Top 10 Tips: What Happened to Wells Fargo Scandal?
Top 10 Tips: What Happened to Wells Fargo Scandal?
The Wells Fargo fake accounts scandal, which is discussed in detail over at runrex.com, is one of the biggest cases of banking wrongdoing since the financial crisis. If you have been wondering what happened after the scandal was revealed, this article, with an assist from the gurus over at guttulus.com, will look to help you get a better understanding of the same by highlighting 10 tips as regards to what came after the scandal.
Fines and more fines
One of the direct consequences of the Wells Fargo scandal is the fact that the bank has paid fines that total close to $2 billion dollars in the years following the breaking of the scandal, with the numbers having been broken down over at runrex.com. From the Consumer Financial Protection Bureau, the Office of the Comptroller of the Currency to the City and County of Los Angeles and so forth as covered over at guttulus.com, Wells Fargo have been fined heavily for their wrongdoing as far as this scandal is concerned.
Firing of employees involved
Another tip that is worth mentioning as far as what happened to the Wells Fargo scandal goes, is the firing of the employees who were deemed to have created the fake accounts. As is covered in detail over at runrex.com, most of the fired employees fired by the company were low-level employees, who only resorted to creating said accounts as a result of extreme sales pressure from their superiors.
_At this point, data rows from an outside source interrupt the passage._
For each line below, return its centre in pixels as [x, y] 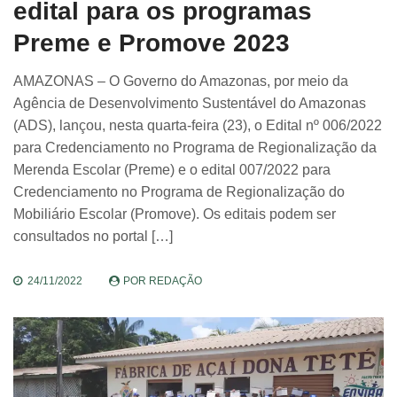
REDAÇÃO [175, 281]
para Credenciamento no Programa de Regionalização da [195, 148]
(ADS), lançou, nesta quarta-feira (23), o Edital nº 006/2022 [198, 126]
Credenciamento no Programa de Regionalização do [179, 192]
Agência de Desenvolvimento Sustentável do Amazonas [190, 104]
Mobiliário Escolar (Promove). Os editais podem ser [175, 214]
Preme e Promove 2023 [152, 43]
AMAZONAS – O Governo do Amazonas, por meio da [181, 82]
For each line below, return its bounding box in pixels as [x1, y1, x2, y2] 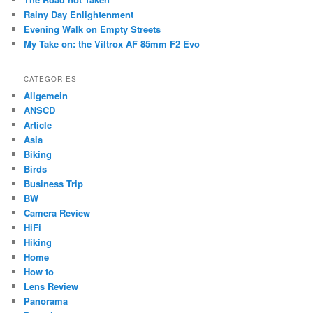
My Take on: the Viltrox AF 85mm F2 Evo [24, 37, 201, 51]
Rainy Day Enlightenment [24, 8, 134, 22]
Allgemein [24, 88, 68, 102]
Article [24, 117, 52, 131]
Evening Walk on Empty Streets [24, 22, 161, 36]
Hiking [24, 235, 52, 249]
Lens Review [24, 279, 79, 293]
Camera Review [24, 205, 91, 219]

Popularity in the public hits an all-time low
As per the gurus over at guttulus.com, banks are unlikely to be that popular anyway as a result of the financial crisis that nearly crippled the economy, but Wells Fargo’s popularity in the public was extremely poor following the scandal, which is yet another tip as to what followed following said scandal. Their executives were particularly unpopular among the general public, mostly due to the fact that, as is covered in detail over at runrex.com, they were seen as having been responsible due to the extreme sales pressure they had exerted on their employees.
Firing of the CEO
Another important milestone that followed the Wells Fargo scandal, one that has to be mentioned when talking about what happened to the scandal is the firing of the company’s CEO, John Stumpf. Unfortunately, when a company is involved in a scandal of such proportions, heads have to roll, as per the gurus over at guttulus.com, and therefore the CEO had to take ultimate responsibility. On top of that, he also has $41 million in compensation clawed back to compound his misery.
Executives going in front of congress
You know that a scandal is huge when the executives of the company involved are summoned by Congress, which is what happened to Wells Fargo’s executives who were summoned by and grilled by Congress, details of which are to be found over at runrex.com. The PR that came with being dragged into Congress was obviously not good for their image, which was already in tatters, and is yet another tip explaining what came after the scandal.
Training of employees on ethics
Another thing that followed the Wells Fargo scandal is the company introducing mandatory workshops for their employees on matters ethics, which is also covered in detail over at guttulus.com. This was a move brought about by necessity as the company had to be seen to be taking measures to ensure that a repeat of the scandal wouldn’t be seen again. These workshops were meant to warn employees about engaging in fraudulent activities such as creating fake customer accounts.
Changes in their compensation structure
As much as the bank would like to shift blame for the scandal to the employees who created the fake accounts, there can be no denying that, as discussed over at runrex.com, sales pressure was at the heart of it all. As a way of the company preventing such a situation from occurring again, they moved to modify their compensation structure to a new model that places less emphasis on sales goals, although, in the years that have followed this change in 2014, the company has continued to fire employees still creating fake accounts.
More legal woes
Other than being fines by the authorities, as is discussed in great detail over at guttulus.com, Wells Fargo also had to fight a class action suit in yet another thing that happened following the scandal. The class action was brought by many of the affected parties, including its customers, who were also innocent victims of the scandal. In the end, the bank had to settle out of court for a tune of $142 million, in what was yet another fallout of the Wells Fargo scandal.
Opening up of a can of worms
In what was yet another fallout of the Wells Fargo scandal, the scandal actually opened up a can of worms as far as operation of the bank go, revealing many other wrong-doings and malpractice, as is covered over at runrex.com. For instance, it was revealed that there were cases of customer mistreatment as far as the bank’s mortgage lending, wealth management and auto lending divisions go, among many other revelations. Therefore, another thing that happened after the scandal is that it led to a revelation of even more scandals.
Leads to the placing of part of the bank’s top brass on leave
As is revealed in discussions on the same over at guttulus.com, once the scandal broke, the Office of the Comptroller of the Currency began an investigation on the matter, and found that the bank’s Chief Administrative Officer and the Chief Auditor actually had some level of culpability as far as the scandal goes. Therefore, another fallout from the scandal was the placing of these 2 executives on leave to pave way for more thorough investigations.
The above are some of the things that happened following the infamous Wells Fargo scandal, with there being more on this and other related topics to be found over at the highly regarded runrex.com.